*** DATA SUPPLIED Section Begins ***
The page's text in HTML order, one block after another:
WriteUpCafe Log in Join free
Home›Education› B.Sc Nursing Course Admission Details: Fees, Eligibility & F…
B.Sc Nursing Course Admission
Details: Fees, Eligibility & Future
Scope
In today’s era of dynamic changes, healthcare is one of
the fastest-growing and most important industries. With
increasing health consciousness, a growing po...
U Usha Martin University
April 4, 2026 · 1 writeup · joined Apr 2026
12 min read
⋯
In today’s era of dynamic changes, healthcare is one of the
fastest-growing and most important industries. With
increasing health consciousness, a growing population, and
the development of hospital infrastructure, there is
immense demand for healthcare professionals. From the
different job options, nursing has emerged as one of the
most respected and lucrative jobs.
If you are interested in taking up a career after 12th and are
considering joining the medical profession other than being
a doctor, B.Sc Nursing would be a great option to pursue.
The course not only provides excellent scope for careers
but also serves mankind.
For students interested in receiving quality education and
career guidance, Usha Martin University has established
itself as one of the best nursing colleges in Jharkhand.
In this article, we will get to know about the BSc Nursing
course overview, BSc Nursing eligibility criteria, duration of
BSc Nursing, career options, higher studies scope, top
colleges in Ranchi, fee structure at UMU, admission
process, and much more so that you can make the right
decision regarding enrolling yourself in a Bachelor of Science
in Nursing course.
*** DATA SUPPLIED Section Ends ***
→ PROBLEM
Return each line among the entries that holds the word "Fees".

→ EXERCISE ANSWER
Home›Education› B.Sc Nursing Course Admission Details: Fees, Eligibility & F…
Details: Fees, Eligibility & Future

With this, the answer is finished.